Data to examine:
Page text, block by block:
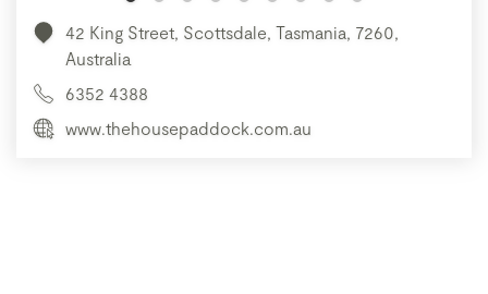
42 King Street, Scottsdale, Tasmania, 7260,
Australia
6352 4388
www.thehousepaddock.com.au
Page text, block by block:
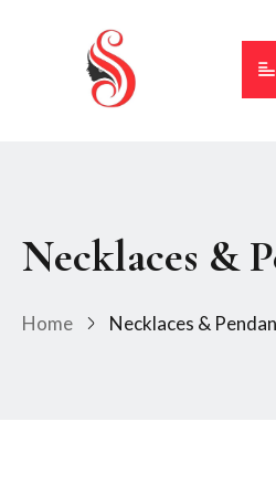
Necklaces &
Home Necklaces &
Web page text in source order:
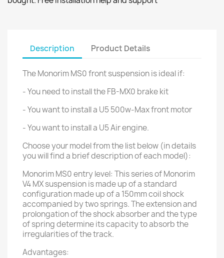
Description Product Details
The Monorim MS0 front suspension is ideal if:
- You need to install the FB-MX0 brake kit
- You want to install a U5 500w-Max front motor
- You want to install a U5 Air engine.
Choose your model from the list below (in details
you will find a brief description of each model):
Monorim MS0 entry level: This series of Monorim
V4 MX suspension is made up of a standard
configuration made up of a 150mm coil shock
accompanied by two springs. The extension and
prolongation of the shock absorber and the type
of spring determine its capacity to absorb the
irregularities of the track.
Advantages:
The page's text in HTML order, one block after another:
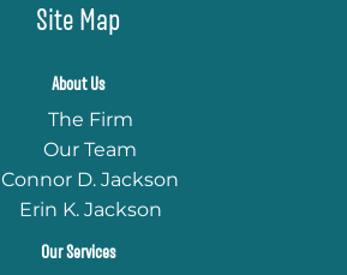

Required action: Reproduce the listing verbatim, pictures excluded.

Output of the exercise:
Page text, block by block:
42 King Street, Scottsdale, Tasmania, 7260,
Australia
6352 4388
www.thehousepaddock.com.au
Page text, block by block:
Necklaces &
Home Necklaces &
Web page text in source order:
Description Product Details
The Monorim MS0 front suspension is ideal if:
- You need to install the FB-MX0 brake kit
- You want to install a U5 500w-Max front motor
- You want to install a U5 Air engine.
Choose your model from the list below (in details
you will find a brief description of each model):
Monorim MS0 entry level: This series of Monorim
V4 MX suspension is made up of a standard
configuration made up of a 150mm coil shock
accompanied by two springs. The extension and
prolongation of the shock absorber and the type
of spring determine its capacity to absorb the
irregularities of the track.
Advantages:
The page's text in HTML order, one block after another:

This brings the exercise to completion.